Visibility: We’re adding alerts to notify when static_zone serves a stale root zone file. It should not have been the case that serving a stale root zone file went unnoticed for as long as it did. If we had been monitoring this better, with the caching that exists, there would have been no impact. It is our goal to protect our customers and their users from upstream changes.

Resilience: We will re-evaluate how we ingest and distribute the root zone internally. Our ingestion and distribution pipelines should handle new RRTYPEs seamlessly, and any brief interruption to the pipeline should be invisible to end users.

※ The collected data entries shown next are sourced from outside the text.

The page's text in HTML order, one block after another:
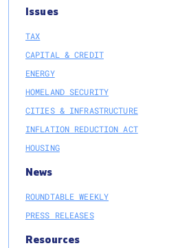
Issues
TAX
CAPITAL & CREDIT
ENERGY
HOMELAND SECURITY
CITIES & INFRASTRUCTURE
INFLATION REDUCTION ACT
HOUSING
News
ROUNDTABLE WEEKLY
PRESS RELEASES
Resources

Testing: Despite having tests in place around this problem, including tests related to unreleased changes in parsing the new ZONEMD records, we did not adequately test what happens when the root zone fails to parse. We will improve our test coverage and the related processes.

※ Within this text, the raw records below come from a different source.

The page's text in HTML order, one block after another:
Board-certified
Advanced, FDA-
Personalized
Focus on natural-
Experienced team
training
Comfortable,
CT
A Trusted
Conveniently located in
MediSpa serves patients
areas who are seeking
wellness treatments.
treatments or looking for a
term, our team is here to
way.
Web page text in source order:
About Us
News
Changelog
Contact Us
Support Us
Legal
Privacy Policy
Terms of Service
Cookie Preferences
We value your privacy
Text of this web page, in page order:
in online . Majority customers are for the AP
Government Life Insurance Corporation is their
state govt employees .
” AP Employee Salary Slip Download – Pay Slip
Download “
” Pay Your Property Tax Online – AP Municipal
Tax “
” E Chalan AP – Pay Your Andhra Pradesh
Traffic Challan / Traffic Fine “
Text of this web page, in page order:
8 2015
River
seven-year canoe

Architecture: We should not use stale copies of the root zone past a certain point. While it’s certainly possible to continue to use stale root zone data for a limited amount of time, past a certain point there are unacceptable operational risks. We will take measures to ensure that the lifetime of cached root zone data is better managed as described in RFC 8806: Running a Root Server Local to a Resolver.

Conclusion

We are deeply sorry that this incident happened. There is one clear message from this incident: do not ever assume that something is not going to change! Many modern systems are built with a long chain of libraries that are pulled into the final executable, each one of those may have bugs or may not be updated early enough for programs to operate correctly when changes in input happen. We understand how important it is to have good testing in place that allows detection of regressions and systems and components that fail gracefully on changes to input. We understand that we need to always assume that “format” changes in the most critical systems of the internet (DNS and BGP) are going to have an impact.

We have a lot to follow up on internally and are working around the clock to make sure something like this does not happen again.